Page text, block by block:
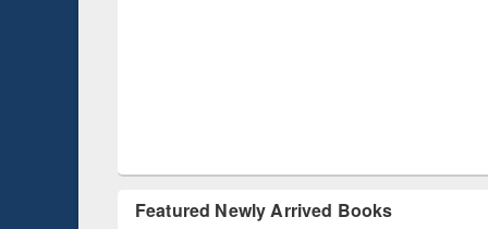
Featured Newly Arrived Books
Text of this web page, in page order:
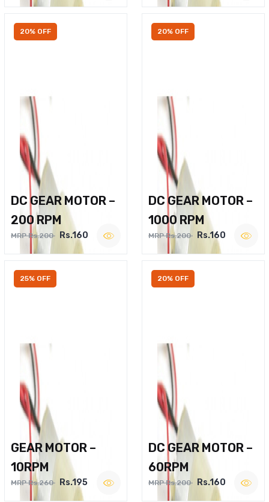
20% OFF
DC GEAR MOTOR –
200 RPM
MRP Rs.200 Rs.160
20% OFF
DC GEAR MOTOR –
1000 RPM
MRP Rs.200 Rs.160
25% OFF
GEAR MOTOR –
10RPM
MRP Rs.260 Rs.195
20% OFF
DC GEAR MOTOR –
60RPM
MRP Rs.200 Rs.160
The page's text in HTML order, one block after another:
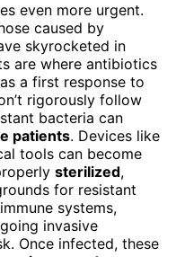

AIM OF THE EXERCISE
Exactly reproduce each record, leaving out any pictures.

TASK RESULT
Page text, block by block:
Featured Newly Arrived Books
Text of this web page, in page order:
20% OFF
DC GEAR MOTOR –
200 RPM
MRP Rs.200 Rs.160
20% OFF
DC GEAR MOTOR –
1000 RPM
MRP Rs.200 Rs.160
25% OFF
GEAR MOTOR –
10RPM
MRP Rs.260 Rs.195
20% OFF
DC GEAR MOTOR –
60RPM
MRP Rs.200 Rs.160
The page's text in HTML order, one block after another:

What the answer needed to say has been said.